### Instructions to follow
Your reply should be the entries, output word for word, with each picture omitted.
################
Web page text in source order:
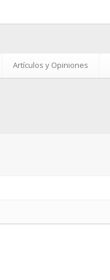
Artículos y Opiniones
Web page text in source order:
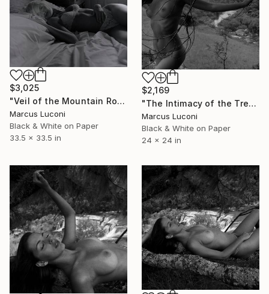
$3,025
"Veil of the Mountain Room" Photograph
Marcus Luconi
Black & White on Paper
33.5 x 33.5 in
$2,169
"The Intimacy of the Tree" Photograph
Marcus Luconi
Black & White on Paper
24 x 24 in
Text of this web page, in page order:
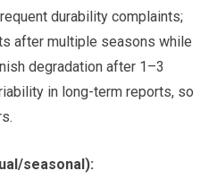
durability complaints;
after multiple seasons while
degradation after 1–3
in long-term reports, so
seasonal):
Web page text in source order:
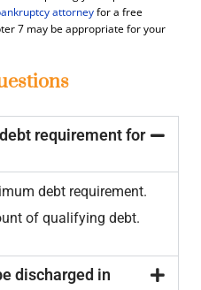
attorneyfor a free
7 may be appropriate for your
requirement for
debt requirement.
of qualifying debt.
discharged in
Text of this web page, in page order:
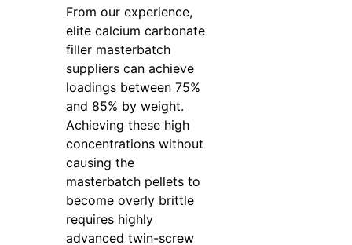
From our experience,
elite calcium carbonate
filler masterbatch
suppliers can achieve
loadings between 75%
and 85% by weight.
Achieving these high
concentrations without
causing the
masterbatch pellets to
become overly brittle
requires highly
advanced twin-screw
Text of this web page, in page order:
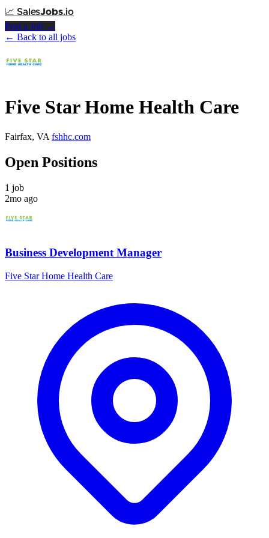
📈 SalesJobs.io
Post a Job →
← Back to all jobs
Five Star Home Health Care
Fairfax, VA fshhc.com
Open Positions
1 job
2mo ago
Business Development Manager
Five Star Home Health Care
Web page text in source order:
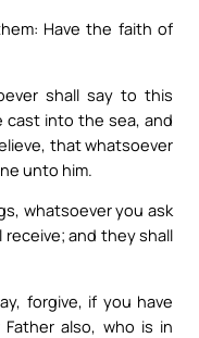
Have the faith of
shall say to this
cast into the sea, and
that whatsoever
unto him.
whatsoever you ask
and they shall
forgive, if you have
also, who is in
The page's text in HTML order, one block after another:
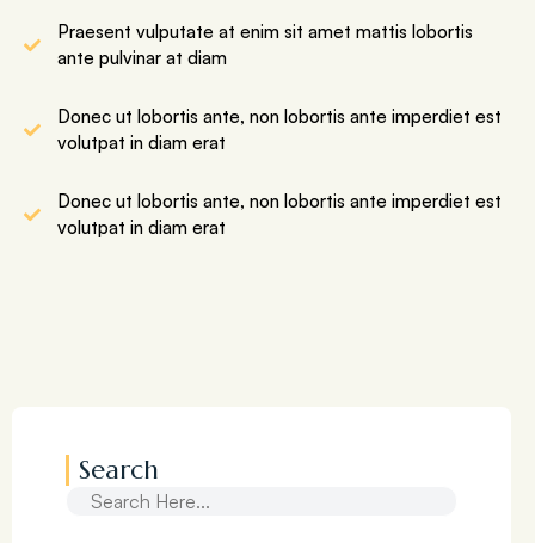
Praesent vulputate at enim sit amet mattis lobortis
ante pulvinar at diam
Donec ut lobortis ante, non lobortis ante imperdiet est
volutpat in diam erat
Donec ut lobortis ante, non lobortis ante imperdiet est
volutpat in diam erat
Search
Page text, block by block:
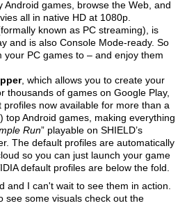
Android games, browse the Web, and
all in native HD at 1080p.
known as PC streaming), is
and is also Console Mode-ready. So
your PC games to – and enjoy them
, which allows you to create your
thousands of games on Google Play,
profiles now available for more than a
top Android games, making everything
Run” playable on SHIELD’s
The default profiles are automatically
so you can just launch your game
default profiles are below the fold.
and I can't wait to see them in action.
see some visuals check out the
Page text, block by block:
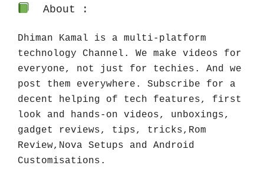
About :
Dhiman Kamal is a multi-platform
technology Channel. We make videos for
everyone, not just for techies. And we
post them everywhere. Subscribe for a
decent helping of tech features, first
look and hands-on videos, unboxings,
gadget reviews, tips, tricks,Rom
Review,Nova Setups and Android
Customisations.
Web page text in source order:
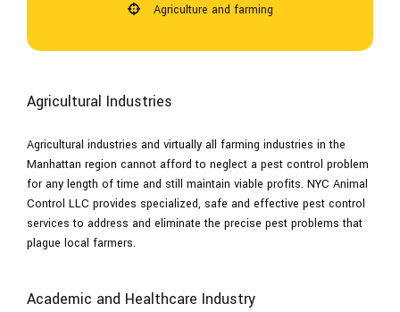
Agriculture and farming
Agricultural Industries
Agricultural industries and virtually all farming industries in the
Manhattan region cannot afford to neglect a pest control problem
for any length of time and still maintain viable profits. NYC Animal
Control LLC provides specialized, safe and effective pest control
services to address and eliminate the precise pest problems that
plague local farmers.
Academic and Healthcare Industry
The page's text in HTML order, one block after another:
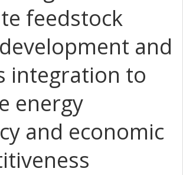
feedstock
and
integration to
energy
and economic
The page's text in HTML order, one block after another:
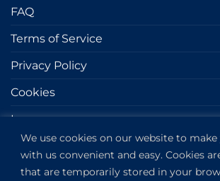
We use cookies on our website to
with us convenient and easy. Cookies
that are temporarily stored in your
FAQ
Terms of Service
Privacy Policy
Cookies
Impressum
GET IN TOUCH
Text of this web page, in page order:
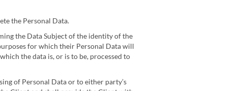
the Personal Data.
the Data Subject of the identity of the
for which their Personal Data will
the data is, or is to be, processed to
of Personal Data or to either party’s
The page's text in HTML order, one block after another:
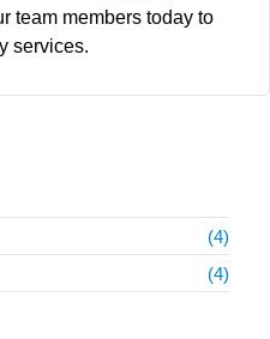
team members today to
services.
(4)
(4)
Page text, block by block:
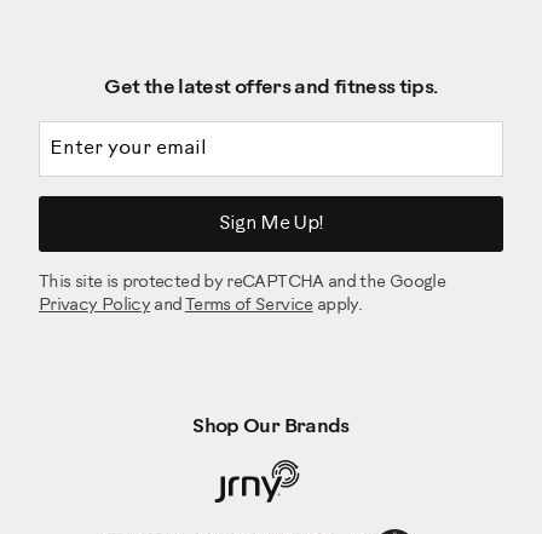
Get the latest offers and fitness tips.
Sign Me Up!
This site is protected by reCAPTCHA and the Google
Privacy Policy and Terms of Serviceapply.
Shop Our Brands
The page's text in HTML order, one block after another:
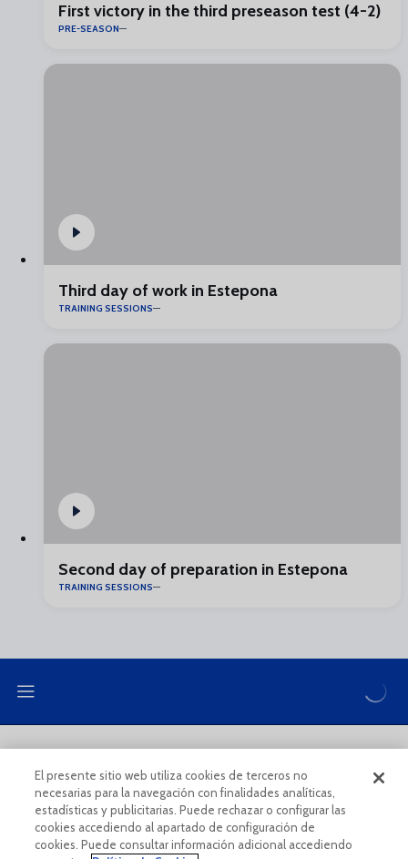
First victory in the third preseason test (4-2)
PRE-SEASON
Third day of work in Estepona
TRAINING SESSIONS
Second day of preparation in Estepona
TRAINING SESSIONS
COOKIES POLICY LEGAL CONDITIONS
El presente sitio web utiliza cookies de terceros no
necesarias para la navegación con finalidades analíticas,
estadísticas y publicitarias. Puede rechazar o configurar las
cookies accediendo al apartado de configuración de
cookies. Puede consultar información adicional accediendo
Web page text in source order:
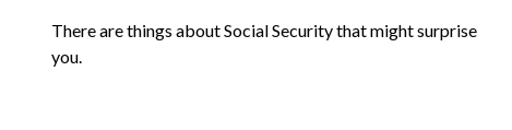
There are things about Social Security that might surprise
you.
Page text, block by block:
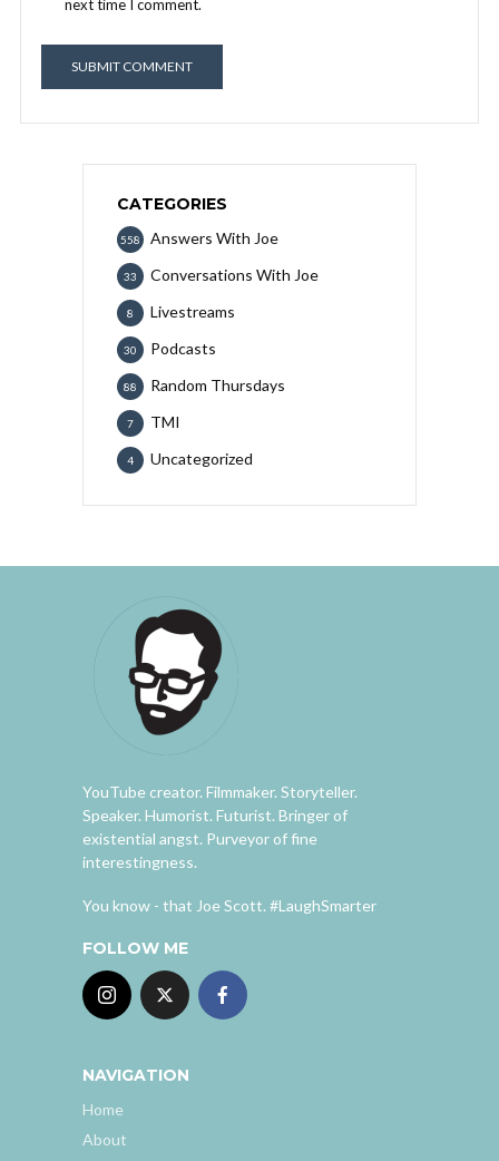
next time I comment.
CATEGORIES
Answers With Joe
558
Conversations With Joe
33
Livestreams
8
Podcasts
30
Random Thursdays
88
TMI
7
Uncategorized
4
YouTube creator. Filmmaker. Storyteller.
Speaker. Humorist. Futurist. Bringer of
existential angst. Purveyor of fine
interestingness.
You know - that Joe Scott. #LaughSmarter
FOLLOW ME
NAVIGATION
Home
About
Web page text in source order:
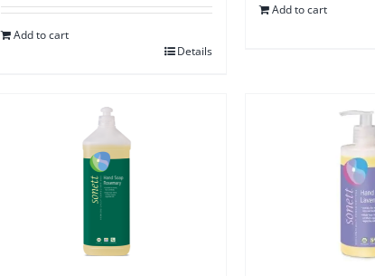
Add to cart
Details
Add to cart
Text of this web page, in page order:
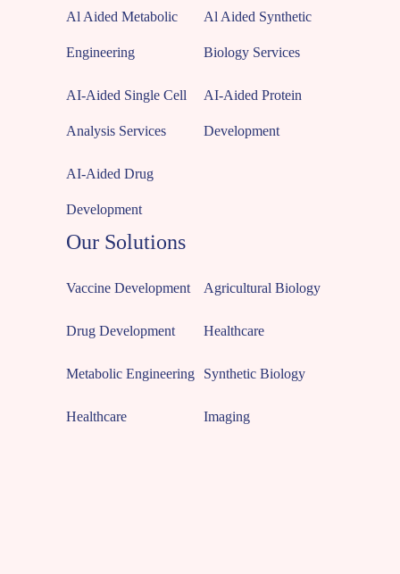
Al Aided Metabolic
Engineering
Al Aided Synthetic
Biology Services
AI-Aided Single Cell
Analysis Services
AI-Aided Protein
Development
AI-Aided Drug
Development
Our Solutions
Vaccine Development Agricultural Biology
Drug Development Healthcare
Metabolic Engineering Synthetic Biology
Healthcare Imaging
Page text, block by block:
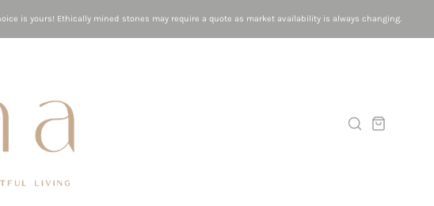
is yours! Ethically mined stones may require a quote as market availability is always changing.
################
### Solution for this exercise
Web page text in source order:
Artículos y Opiniones
Web page text in source order:
$3,025
"Veil of the Mountain Room" Photograph
Marcus Luconi
Black & White on Paper
33.5 x 33.5 in
$2,169
"The Intimacy of the Tree" Photograph
Marcus Luconi
Black & White on Paper
24 x 24 in
Text of this web page, in page order:
durability complaints;
after multiple seasons while
degradation after 1–3
in long-term reports, so
seasonal):
Web page text in source order:
attorneyfor a free
7 may be appropriate for your
requirement for
debt requirement.
of qualifying debt.
discharged in
Text of this web page, in page order:
From our experience,
elite calcium carbonate
filler masterbatch
suppliers can achieve
loadings between 75%
and 85% by weight.
Achieving these high
concentrations without
causing the
masterbatch pellets to
become overly brittle
requires highly
advanced twin-screw
Text of this web page, in page order:
📈 SalesJobs.io
Post a Job →
← Back to all jobs
Five Star Home Health Care
Fairfax, VA fshhc.com
Open Positions
1 job
2mo ago
Business Development Manager
Five Star Home Health Care
Web page text in source order:
Have the faith of
shall say to this
cast into the sea, and
that whatsoever
unto him.
whatsoever you ask
and they shall
forgive, if you have
also, who is in
The page's text in HTML order, one block after another:
Praesent vulputate at enim sit amet mattis lobortis
ante pulvinar at diam
Donec ut lobortis ante, non lobortis ante imperdiet est
volutpat in diam erat
Donec ut lobortis ante, non lobortis ante imperdiet est
volutpat in diam erat
Search
Page text, block by block:
Android games, browse the Web, and
all in native HD at 1080p.
known as PC streaming), is
and is also Console Mode-ready. So
your PC games to – and enjoy them
, which allows you to create your
thousands of games on Google Play,
profiles now available for more than a
top Android games, making everything
Run” playable on SHIELD’s
The default profiles are automatically
so you can just launch your game
default profiles are below the fold.
and I can't wait to see them in action.
see some visuals check out the
Page text, block by block:
About :
Dhiman Kamal is a multi-platform
technology Channel. We make videos for
everyone, not just for techies. And we
post them everywhere. Subscribe for a
decent helping of tech features, first
look and hands-on videos, unboxings,
gadget reviews, tips, tricks,Rom
Review,Nova Setups and Android
Customisations.
Web page text in source order:
Agriculture and farming
Agricultural Industries
Agricultural industries and virtually all farming industries in the
Manhattan region cannot afford to neglect a pest control problem
for any length of time and still maintain viable profits. NYC Animal
Control LLC provides specialized, safe and effective pest control
services to address and eliminate the precise pest problems that
plague local farmers.
Academic and Healthcare Industry
The page's text in HTML order, one block after another:
feedstock
and
integration to
energy
and economic
The page's text in HTML order, one block after another:
We use cookies on our website to
with us convenient and easy. Cookies
that are temporarily stored in your
FAQ
Terms of Service
Privacy Policy
Cookies
Impressum
GET IN TOUCH
Text of this web page, in page order:
the Personal Data.
the Data Subject of the identity of the
for which their Personal Data will
the data is, or is to be, processed to
of Personal Data or to either party’s
The page's text in HTML order, one block after another:
team members today to
services.
(4)
(4)
Page text, block by block:
Get the latest offers and fitness tips.
Sign Me Up!
This site is protected by reCAPTCHA and the Google
Privacy Policy and Terms of Serviceapply.
Shop Our Brands
The page's text in HTML order, one block after another:
First victory in the third preseason test (4-2)
PRE-SEASON
Third day of work in Estepona
TRAINING SESSIONS
Second day of preparation in Estepona
TRAINING SESSIONS
COOKIES POLICY LEGAL CONDITIONS
El presente sitio web utiliza cookies de terceros no
necesarias para la navegación con finalidades analíticas,
estadísticas y publicitarias. Puede rechazar o configurar las
cookies accediendo al apartado de configuración de
cookies. Puede consultar información adicional accediendo
Web page text in source order:
There are things about Social Security that might surprise
you.
Page text, block by block:
next time I comment.
CATEGORIES
Answers With Joe
558
Conversations With Joe
33
Livestreams
8
Podcasts
30
Random Thursdays
88
TMI
7
Uncategorized
4
YouTube creator. Filmmaker. Storyteller.
Speaker. Humorist. Futurist. Bringer of
existential angst. Purveyor of fine
interestingness.
You know - that Joe Scott. #LaughSmarter
FOLLOW ME
NAVIGATION
Home
About
Web page text in source order:
Add to cart
Details
Add to cart
Text of this web page, in page order:
Al Aided Metabolic
Engineering
Al Aided Synthetic
Biology Services
AI-Aided Single Cell
Analysis Services
AI-Aided Protein
Development
AI-Aided Drug
Development
Our Solutions
Vaccine Development Agricultural Biology
Drug Development Healthcare
Metabolic Engineering Synthetic Biology
Healthcare Imaging
Page text, block by block:
is yours! Ethically mined stones may require a quote as market availability is always changing.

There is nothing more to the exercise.